Task data

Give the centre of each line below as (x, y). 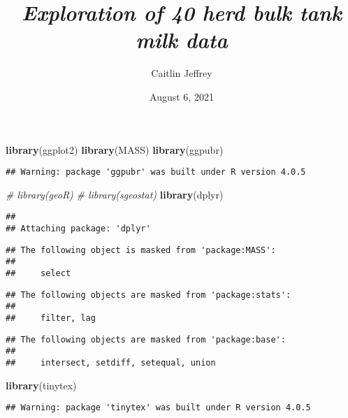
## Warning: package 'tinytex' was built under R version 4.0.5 (158, 408)
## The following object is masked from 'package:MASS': (141, 250)
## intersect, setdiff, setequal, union (111, 362)
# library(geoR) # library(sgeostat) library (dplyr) (115, 194)
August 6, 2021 (182, 96)
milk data (182, 40)
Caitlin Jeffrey (182, 73)
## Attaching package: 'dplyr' (78, 229)
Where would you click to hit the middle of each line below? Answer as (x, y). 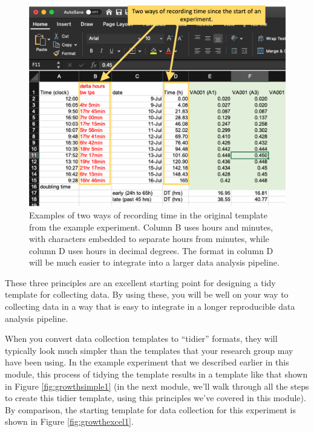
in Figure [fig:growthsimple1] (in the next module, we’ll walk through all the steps (157, 386)
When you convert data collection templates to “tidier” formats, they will (141, 339)
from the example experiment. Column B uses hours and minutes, (151, 227)
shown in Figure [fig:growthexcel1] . (69, 421)
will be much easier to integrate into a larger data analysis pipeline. (154, 262)
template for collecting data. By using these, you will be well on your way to (147, 294)
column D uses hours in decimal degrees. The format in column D (151, 250)
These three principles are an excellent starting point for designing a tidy (140, 282)
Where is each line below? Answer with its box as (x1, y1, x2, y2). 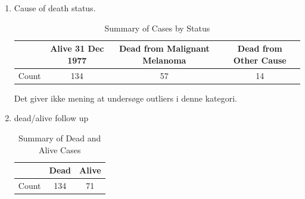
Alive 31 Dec (50, 42, 104, 55)
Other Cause (233, 53, 287, 66)
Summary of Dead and (18, 131, 101, 144)
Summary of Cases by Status (104, 21, 210, 34)
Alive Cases (38, 143, 81, 156)
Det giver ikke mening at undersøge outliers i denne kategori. (14, 91, 238, 104)
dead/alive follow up (14, 112, 89, 124)
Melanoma (142, 53, 186, 66)
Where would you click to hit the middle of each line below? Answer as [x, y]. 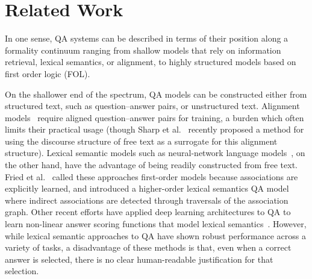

To do
Copy out only the lines above from the one with "When you convert" to the one with "column D uses", inclusive, exactly as they stand.

Task response
When you convert data collection templates to “tidier” formats, they will (141, 339)
from the example experiment. Column B uses hours and minutes, (151, 227)
shown in Figure [fig:growthexcel1] . (69, 421)
will be much easier to integrate into a larger data analysis pipeline. (154, 262)
template for collecting data. By using these, you will be well on your way to (147, 294)
column D uses hours in decimal degrees. The format in column D (151, 250)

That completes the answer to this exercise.